Hendrick Cakin

Personal information
- Full name: Hendrick Cakin
- Date of birth: 6 January 1992 (age 34)
- Place of birth: Sarcelles, France
- Height: 1.78 m (5 ft 10 in)
- Position: Right-back

Team information
- Current team: Saint-Brice FC

Youth career
- 2008–2013: Toulouse

Senior career*
- Years: Team / Apps / (Gls)
- 2014–2015: Vannes / 14 / (2)
- 2016–2017: Nantes II / 22 / (0)
- 2017–2018: Reims II / 14 / (0)
- 2018: Reims / 1 / (0)
- 2020–: Saint-Brice FC

= Hendrick Cakin =

French footballer (born 1992)

Hendrick Cakin (born 6 January 1992) is a French professional footballer, who plays as a right-back for Saint-Brice FC.

==Professional career==
A youth academy product of Toulouse FC, Cakin was let go in his final academy year and found himself without a club. After a year of trialing with different teams, he found himself at Vannes in the Championnat National. Unfortunately, he heavily damaged his knee and after surgery spent another year out of action.
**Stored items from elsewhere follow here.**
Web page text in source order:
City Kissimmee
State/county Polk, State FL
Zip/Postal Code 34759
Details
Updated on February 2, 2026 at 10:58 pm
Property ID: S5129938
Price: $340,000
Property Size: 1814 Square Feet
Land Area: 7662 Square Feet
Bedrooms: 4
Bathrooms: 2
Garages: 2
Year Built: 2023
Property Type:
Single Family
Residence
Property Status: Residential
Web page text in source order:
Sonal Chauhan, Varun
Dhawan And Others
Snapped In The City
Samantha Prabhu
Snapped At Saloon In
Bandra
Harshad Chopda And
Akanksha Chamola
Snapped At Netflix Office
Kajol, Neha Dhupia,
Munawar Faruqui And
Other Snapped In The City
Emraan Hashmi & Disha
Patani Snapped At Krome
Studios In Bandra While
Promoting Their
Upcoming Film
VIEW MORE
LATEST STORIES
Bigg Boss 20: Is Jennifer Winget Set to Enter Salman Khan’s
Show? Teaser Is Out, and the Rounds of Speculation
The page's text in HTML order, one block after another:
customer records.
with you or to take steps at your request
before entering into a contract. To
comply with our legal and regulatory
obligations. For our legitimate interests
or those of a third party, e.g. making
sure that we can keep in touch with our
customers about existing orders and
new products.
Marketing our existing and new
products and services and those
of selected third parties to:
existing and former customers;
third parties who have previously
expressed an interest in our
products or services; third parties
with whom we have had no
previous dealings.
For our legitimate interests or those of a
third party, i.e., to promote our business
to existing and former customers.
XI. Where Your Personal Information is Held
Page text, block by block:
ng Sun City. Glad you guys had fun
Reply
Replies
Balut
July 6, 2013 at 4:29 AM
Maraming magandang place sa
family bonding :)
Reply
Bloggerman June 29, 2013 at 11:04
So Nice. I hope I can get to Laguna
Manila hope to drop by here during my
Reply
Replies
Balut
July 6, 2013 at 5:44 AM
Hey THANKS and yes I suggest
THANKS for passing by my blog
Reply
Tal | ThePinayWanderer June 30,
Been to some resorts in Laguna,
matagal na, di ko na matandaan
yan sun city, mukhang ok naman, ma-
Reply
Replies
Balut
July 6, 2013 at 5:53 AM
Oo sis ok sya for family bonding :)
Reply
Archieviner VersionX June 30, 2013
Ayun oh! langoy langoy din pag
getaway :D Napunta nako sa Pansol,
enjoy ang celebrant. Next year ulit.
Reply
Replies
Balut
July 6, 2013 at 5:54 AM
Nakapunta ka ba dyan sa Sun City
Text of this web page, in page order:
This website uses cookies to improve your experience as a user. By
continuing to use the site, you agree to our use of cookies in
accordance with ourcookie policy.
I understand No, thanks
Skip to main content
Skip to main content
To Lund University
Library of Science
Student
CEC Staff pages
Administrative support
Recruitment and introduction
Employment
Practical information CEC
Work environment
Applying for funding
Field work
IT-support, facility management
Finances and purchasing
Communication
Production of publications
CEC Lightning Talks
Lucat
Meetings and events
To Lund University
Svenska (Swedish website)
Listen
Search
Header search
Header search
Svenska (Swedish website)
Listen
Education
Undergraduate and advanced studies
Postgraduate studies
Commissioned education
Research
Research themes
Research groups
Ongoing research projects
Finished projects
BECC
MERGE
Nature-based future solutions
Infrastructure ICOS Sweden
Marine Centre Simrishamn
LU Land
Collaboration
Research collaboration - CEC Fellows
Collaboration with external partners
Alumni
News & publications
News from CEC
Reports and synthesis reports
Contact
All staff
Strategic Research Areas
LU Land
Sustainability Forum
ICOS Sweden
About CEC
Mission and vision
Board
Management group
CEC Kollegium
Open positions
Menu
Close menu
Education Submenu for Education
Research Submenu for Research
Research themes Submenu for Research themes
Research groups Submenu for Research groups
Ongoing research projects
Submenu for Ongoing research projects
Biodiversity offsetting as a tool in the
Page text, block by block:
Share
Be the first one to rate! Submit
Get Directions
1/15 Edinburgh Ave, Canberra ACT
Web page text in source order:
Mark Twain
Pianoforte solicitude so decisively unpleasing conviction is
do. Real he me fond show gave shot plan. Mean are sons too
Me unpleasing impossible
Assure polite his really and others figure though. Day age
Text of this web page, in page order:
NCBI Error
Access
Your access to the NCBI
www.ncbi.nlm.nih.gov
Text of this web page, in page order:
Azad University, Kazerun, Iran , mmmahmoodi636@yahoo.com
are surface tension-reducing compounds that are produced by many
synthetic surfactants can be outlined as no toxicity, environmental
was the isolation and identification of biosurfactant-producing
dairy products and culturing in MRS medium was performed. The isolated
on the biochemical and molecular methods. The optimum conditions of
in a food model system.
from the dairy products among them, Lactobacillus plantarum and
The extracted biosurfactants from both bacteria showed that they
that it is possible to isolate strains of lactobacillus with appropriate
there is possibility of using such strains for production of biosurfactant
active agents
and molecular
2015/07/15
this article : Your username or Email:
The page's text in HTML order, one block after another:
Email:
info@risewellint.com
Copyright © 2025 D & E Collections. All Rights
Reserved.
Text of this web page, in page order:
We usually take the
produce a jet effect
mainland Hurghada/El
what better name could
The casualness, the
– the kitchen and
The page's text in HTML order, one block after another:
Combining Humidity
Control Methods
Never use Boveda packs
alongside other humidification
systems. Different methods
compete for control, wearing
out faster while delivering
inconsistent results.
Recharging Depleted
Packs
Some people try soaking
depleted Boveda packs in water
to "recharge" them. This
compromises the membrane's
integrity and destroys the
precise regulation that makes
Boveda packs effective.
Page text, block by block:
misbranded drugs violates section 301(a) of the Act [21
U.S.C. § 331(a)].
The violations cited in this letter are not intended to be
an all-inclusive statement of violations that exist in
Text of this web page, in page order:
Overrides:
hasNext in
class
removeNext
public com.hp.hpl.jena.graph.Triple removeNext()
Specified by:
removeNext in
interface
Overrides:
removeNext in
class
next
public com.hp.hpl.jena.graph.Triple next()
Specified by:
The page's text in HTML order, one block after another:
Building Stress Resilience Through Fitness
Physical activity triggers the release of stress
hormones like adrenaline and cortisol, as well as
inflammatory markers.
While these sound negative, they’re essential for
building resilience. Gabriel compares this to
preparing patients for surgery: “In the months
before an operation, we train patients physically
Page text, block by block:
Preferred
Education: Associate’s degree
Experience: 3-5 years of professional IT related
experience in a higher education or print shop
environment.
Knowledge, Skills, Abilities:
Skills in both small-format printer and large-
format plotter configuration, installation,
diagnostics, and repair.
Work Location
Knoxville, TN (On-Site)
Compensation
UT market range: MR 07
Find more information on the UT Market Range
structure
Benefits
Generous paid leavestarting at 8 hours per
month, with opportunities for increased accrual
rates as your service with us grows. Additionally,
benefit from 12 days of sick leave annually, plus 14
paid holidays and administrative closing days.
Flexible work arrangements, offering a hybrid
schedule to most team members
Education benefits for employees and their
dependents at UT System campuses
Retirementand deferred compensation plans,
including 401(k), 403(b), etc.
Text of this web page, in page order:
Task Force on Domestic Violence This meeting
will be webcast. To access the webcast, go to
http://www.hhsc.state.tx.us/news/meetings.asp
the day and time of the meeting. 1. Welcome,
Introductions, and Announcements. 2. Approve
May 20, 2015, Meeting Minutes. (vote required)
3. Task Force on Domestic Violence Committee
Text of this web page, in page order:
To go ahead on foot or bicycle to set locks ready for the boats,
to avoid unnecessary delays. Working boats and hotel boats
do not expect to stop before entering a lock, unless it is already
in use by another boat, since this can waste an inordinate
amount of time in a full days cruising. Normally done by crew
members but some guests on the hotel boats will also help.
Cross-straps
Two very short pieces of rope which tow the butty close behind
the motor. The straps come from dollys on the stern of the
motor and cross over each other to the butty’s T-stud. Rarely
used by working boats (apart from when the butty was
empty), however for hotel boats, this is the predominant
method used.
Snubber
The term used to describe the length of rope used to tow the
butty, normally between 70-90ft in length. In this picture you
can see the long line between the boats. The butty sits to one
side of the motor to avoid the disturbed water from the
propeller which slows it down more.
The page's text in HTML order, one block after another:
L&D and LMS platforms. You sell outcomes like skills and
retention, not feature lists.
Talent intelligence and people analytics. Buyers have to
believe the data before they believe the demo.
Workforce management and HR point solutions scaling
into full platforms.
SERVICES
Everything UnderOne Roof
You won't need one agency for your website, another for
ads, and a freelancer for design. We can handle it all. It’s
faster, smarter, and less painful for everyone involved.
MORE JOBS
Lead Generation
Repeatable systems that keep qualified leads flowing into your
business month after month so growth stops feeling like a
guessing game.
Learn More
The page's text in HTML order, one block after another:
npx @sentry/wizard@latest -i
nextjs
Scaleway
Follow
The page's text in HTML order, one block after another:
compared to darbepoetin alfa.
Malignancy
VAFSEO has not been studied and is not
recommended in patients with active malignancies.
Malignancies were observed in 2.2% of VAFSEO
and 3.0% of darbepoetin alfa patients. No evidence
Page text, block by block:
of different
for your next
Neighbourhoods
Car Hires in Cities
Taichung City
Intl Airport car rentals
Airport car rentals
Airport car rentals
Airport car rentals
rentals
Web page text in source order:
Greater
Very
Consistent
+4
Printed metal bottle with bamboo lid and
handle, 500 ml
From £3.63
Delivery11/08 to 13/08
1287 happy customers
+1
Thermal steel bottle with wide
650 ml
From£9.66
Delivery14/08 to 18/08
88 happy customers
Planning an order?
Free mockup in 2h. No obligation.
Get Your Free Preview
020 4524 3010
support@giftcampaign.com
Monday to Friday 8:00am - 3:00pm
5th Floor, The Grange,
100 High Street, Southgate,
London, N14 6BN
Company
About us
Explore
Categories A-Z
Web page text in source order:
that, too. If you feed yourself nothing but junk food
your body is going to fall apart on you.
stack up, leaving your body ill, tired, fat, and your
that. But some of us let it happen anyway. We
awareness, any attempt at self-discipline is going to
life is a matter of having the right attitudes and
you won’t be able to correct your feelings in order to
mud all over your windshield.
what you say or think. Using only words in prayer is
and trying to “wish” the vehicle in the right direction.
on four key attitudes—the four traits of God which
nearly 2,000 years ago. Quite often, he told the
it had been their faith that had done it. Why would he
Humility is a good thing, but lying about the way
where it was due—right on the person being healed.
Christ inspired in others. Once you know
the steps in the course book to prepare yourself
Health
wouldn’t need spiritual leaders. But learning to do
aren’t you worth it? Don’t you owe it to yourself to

He came back to football with the reserve side of FC Nantes, and after a successful season moved to Stade de Reims on 28 June 2017. Cakin made his professional debut for Reims in a 1–0 Coupe de la Ligue win over Football Bourg-en-Bresse Péronnas 01 on 8 August 2017, at the age of 25.

Cakin made his league debut for Reims in a 3–0 Ligue 2 win over Paris FC on 14 April 2018. Cakin helped Stade de Reims win the 2017–18 Ligue 2, helping promote them to the Ligue 1 for the 2018–19 season.

In February 2020, Cakin joined French amateur club Saint-Brice FC.

==Personal life==
Cakin was born in Sarcelles and is of Guadeloupean and Martiniquais descent.